§ WHAT THE TASK ASKS: Look through the entries. Copy each line that has the word "Convert".
*** RECORD EXCERPTS Section Begins ***
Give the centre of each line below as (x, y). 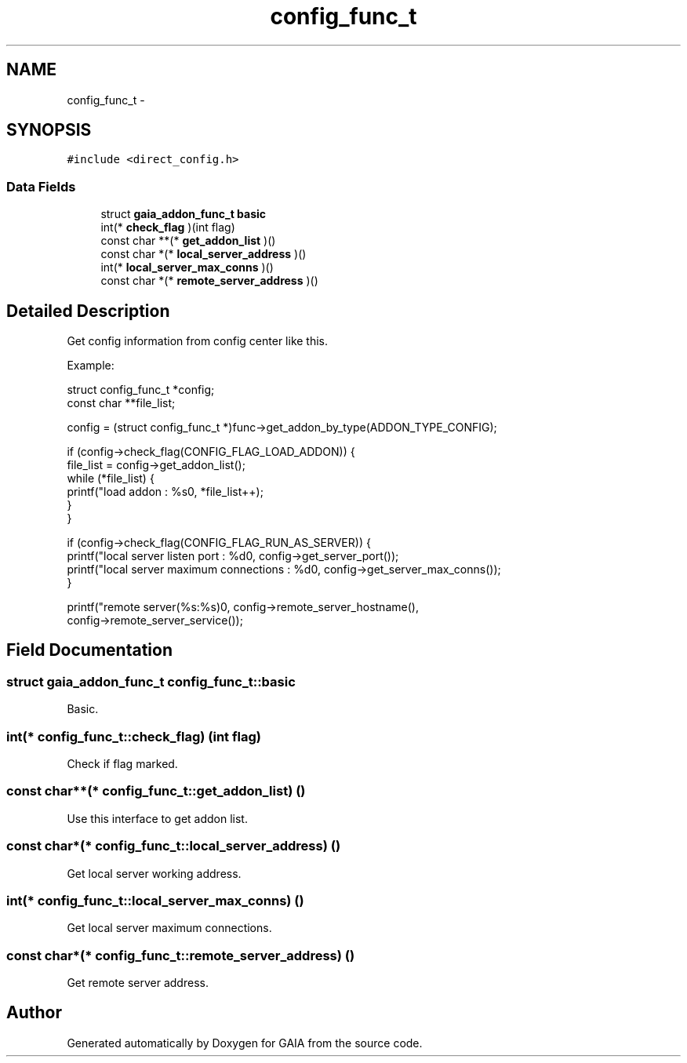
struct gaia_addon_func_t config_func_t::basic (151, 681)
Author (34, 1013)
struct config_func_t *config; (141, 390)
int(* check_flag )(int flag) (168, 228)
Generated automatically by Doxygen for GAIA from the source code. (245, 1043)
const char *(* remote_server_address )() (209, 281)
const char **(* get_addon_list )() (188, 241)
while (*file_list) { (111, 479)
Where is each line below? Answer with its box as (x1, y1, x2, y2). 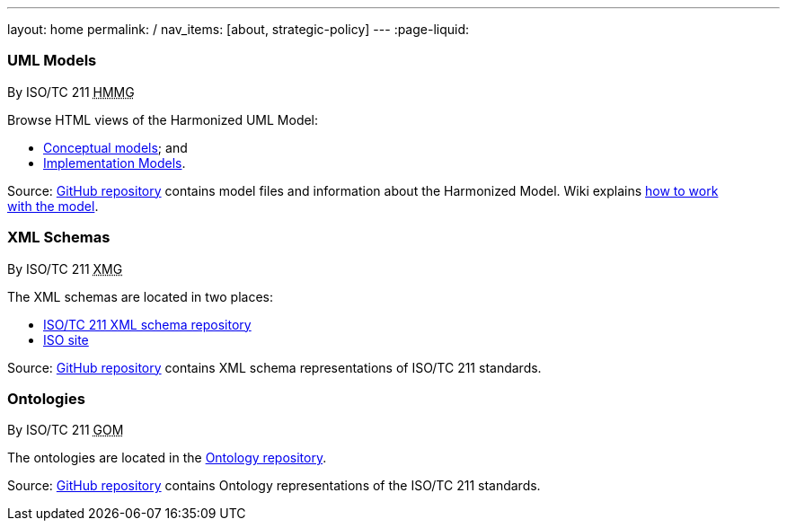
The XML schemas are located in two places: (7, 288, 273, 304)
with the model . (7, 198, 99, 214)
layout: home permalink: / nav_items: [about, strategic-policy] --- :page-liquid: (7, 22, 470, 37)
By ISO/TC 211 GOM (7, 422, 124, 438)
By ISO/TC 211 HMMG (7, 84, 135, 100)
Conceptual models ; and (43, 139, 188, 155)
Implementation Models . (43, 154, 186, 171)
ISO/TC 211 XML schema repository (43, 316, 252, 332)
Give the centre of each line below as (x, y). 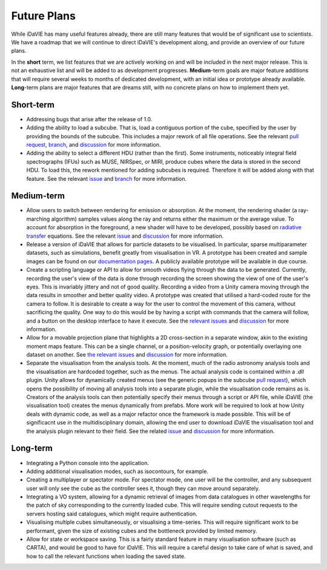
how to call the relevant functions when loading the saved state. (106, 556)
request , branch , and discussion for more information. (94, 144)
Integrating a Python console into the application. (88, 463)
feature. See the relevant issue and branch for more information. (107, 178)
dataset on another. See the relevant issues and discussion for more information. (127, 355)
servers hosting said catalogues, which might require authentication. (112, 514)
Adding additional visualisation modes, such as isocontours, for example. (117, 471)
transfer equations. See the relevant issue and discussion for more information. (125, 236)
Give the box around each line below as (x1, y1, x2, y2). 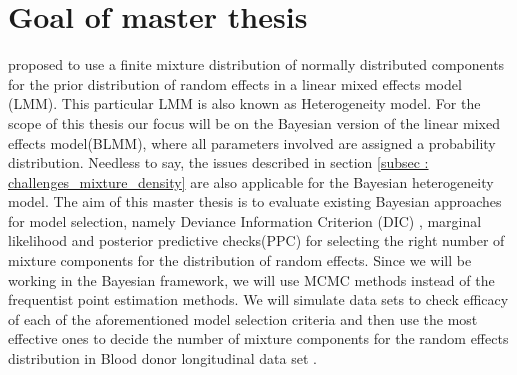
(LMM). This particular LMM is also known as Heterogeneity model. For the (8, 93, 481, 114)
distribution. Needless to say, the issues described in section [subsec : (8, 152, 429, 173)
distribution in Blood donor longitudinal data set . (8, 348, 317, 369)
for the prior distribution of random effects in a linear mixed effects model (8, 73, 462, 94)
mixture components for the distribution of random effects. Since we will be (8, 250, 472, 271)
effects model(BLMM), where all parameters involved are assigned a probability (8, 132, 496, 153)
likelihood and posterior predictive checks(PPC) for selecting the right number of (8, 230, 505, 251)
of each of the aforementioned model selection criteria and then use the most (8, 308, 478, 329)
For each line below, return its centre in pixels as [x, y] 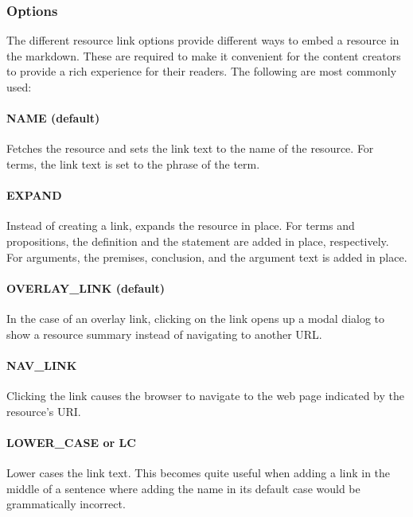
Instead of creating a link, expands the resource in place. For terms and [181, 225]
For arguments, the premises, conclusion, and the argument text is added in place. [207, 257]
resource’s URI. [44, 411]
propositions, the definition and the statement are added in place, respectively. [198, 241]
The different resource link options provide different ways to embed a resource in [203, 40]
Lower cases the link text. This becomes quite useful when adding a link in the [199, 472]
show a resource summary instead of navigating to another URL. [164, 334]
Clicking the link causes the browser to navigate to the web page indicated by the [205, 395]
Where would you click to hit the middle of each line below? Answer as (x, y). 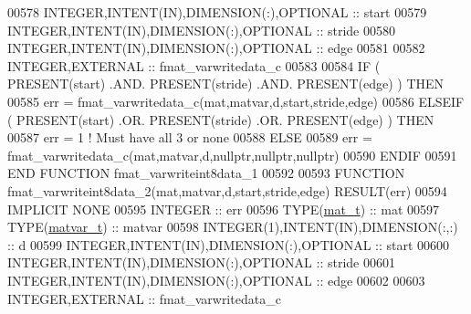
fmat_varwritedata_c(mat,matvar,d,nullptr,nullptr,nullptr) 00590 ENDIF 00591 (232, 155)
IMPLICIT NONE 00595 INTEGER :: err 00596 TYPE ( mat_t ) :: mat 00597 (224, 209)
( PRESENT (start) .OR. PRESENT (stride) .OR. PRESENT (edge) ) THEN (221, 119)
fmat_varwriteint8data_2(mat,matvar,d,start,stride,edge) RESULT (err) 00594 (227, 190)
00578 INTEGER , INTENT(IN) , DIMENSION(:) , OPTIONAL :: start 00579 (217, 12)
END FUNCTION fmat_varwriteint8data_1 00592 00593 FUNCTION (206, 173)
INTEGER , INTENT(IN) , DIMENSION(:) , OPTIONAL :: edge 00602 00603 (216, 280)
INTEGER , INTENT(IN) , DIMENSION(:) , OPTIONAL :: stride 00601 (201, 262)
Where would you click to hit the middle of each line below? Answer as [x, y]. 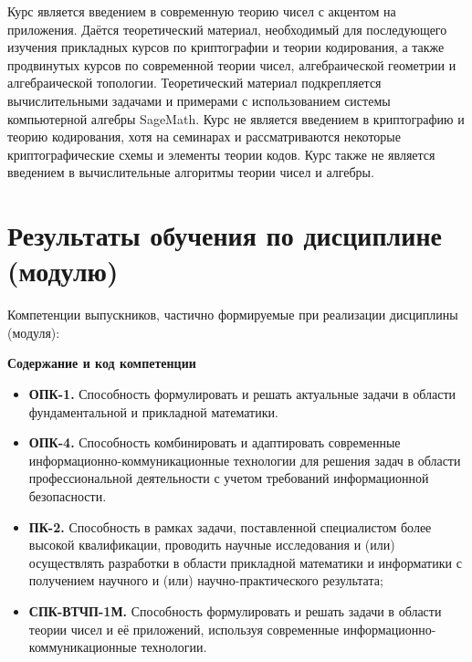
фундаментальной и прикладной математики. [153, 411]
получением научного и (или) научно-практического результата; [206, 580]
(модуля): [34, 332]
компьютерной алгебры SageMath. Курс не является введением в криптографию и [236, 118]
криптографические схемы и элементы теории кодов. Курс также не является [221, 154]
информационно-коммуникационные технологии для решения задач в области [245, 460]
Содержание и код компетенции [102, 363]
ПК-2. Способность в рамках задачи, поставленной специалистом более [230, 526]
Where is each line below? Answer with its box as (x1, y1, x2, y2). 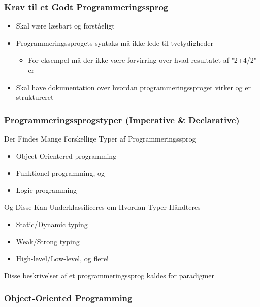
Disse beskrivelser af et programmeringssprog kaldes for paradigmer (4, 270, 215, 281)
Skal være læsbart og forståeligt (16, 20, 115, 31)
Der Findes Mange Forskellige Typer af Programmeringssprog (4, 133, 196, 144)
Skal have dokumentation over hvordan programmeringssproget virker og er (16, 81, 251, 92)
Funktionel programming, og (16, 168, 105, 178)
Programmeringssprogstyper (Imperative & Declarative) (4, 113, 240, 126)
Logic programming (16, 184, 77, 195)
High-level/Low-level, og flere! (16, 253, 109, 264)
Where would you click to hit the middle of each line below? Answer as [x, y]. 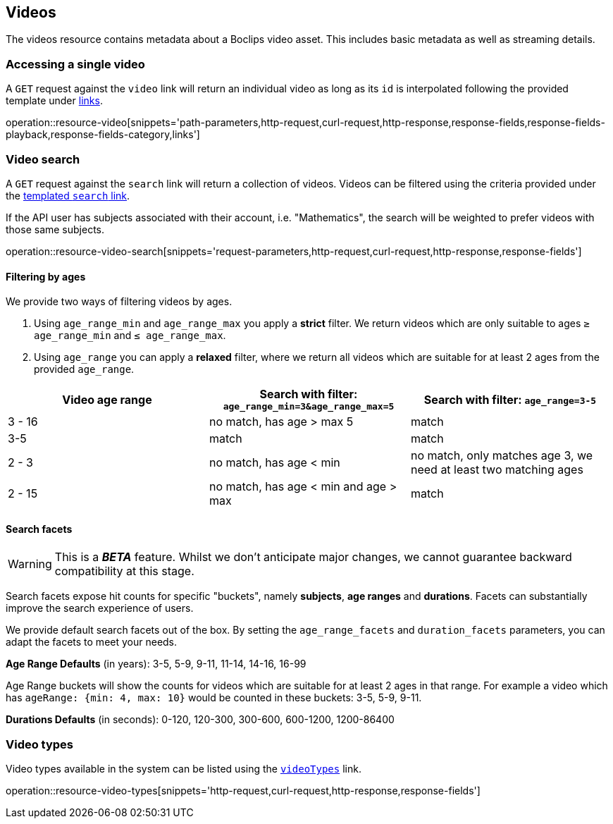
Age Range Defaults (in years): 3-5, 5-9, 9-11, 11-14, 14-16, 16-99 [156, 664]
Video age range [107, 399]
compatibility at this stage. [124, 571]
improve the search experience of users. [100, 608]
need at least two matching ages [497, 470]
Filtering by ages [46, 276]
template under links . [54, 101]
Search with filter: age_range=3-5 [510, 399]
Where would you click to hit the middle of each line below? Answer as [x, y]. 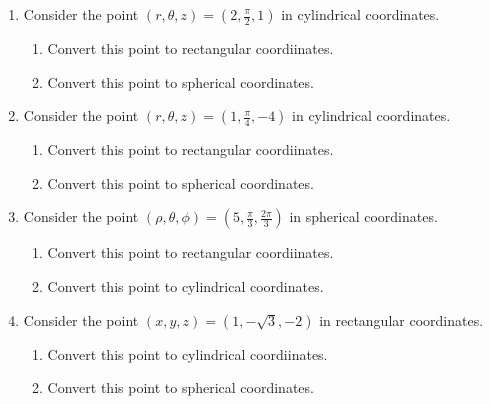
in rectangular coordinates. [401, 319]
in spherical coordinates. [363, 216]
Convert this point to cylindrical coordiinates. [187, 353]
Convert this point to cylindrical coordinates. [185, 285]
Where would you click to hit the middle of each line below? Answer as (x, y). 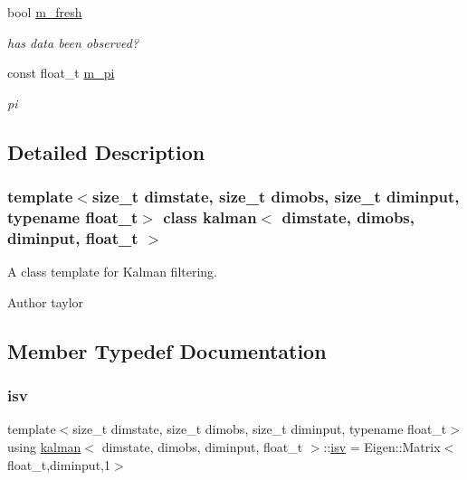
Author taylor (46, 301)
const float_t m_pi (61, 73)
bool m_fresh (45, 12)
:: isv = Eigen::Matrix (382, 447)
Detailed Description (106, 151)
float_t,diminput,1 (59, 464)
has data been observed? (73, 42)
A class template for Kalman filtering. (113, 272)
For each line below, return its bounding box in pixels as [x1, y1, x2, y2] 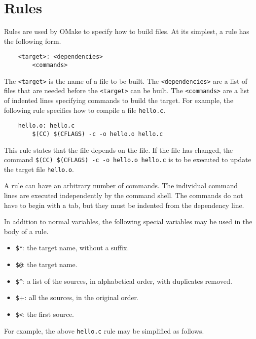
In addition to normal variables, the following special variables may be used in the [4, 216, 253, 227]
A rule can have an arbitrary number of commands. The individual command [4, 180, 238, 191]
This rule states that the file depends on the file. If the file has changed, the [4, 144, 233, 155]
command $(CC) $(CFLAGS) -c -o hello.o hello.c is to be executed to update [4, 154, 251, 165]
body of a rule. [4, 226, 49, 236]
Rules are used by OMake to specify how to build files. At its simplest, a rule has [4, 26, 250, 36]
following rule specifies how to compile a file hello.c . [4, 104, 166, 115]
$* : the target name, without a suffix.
*** RECORD EXCERPTS Section Ends ***
§ WRITTEN SOLUTION:
Convert this point to cylindrical coordiinates. [187, 353]
Convert this point to cylindrical coordinates. [185, 285]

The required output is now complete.